Section 10.2: Multinomial Experiments: Goodness-of-Fit

  1. Relate a multinomial procedure to a binomial procedure.
  2. State the requirements necessary for the outcome of an procedure to follow a multinomial distribution.
  3. State examples from everyday life that follow a multinomial distribution.
  4. State the definition of a goodness-of-fit test.
  5. Explain, qualitatively, how the \(\chi^{2}\) statistic compares the observed outcomes to the expected outcomes in a multinomial procedure.
  6. State the large-sample sampling distribution of the \(\chi^{2}\) statistic under the null hypothesis for a multinomial procedure with \(k\) categories for the outcomes.
  7. State conditions on the expected frequencies for when the \(\chi^{2}\) statistic can be used.
  8. Use Table A–4 to determine critical values for a one-sample \(\chi^{2}\) test for goodness-of-fit at significance level \(\alpha\).
  9. Use Minitab to perform a one-sample \(\chi^{2}\) test for goodness-of-fit.
  10. Interpret the output of a one-sample \(\chi^{2}\) test for goodness-of-fit in terms of a given null and alternative hypotheses.

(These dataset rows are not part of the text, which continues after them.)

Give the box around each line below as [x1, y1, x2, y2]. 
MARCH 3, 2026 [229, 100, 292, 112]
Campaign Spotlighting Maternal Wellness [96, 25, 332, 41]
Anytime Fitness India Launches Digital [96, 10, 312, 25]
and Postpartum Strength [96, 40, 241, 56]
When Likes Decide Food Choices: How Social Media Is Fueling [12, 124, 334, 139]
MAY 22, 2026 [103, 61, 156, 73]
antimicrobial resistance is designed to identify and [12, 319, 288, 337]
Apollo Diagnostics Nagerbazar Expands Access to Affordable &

Section 10.3: Contingency Tables: Independence and Homogeneity

  1. Relate association to statistical independence.
  2. State an appropriate test statistic for testing a claim of association between two categorical variables.
  3. State under what conditions the \(\chi^{2}\) test for independence is appropriate.
  4. Relate the contingency tables from this section to the frequency / count tables from Chapter 3.
  5. Compute estimates of probabilities from contingency tables for two categorical variables \(X\) and \(Y\), including estimates of \(P(X = x, Y = y)\), \(P(X = x)\), \(P(Y = y)\), \(P(X = x \mid Y = y)\), and \(P(Y = y \mid X = x)\).
  6. Explain how to compute the expected frequencies (counts) under the null model of independence using the multiplication rule for independent events.
  7. Distinguish between statistical association and causation.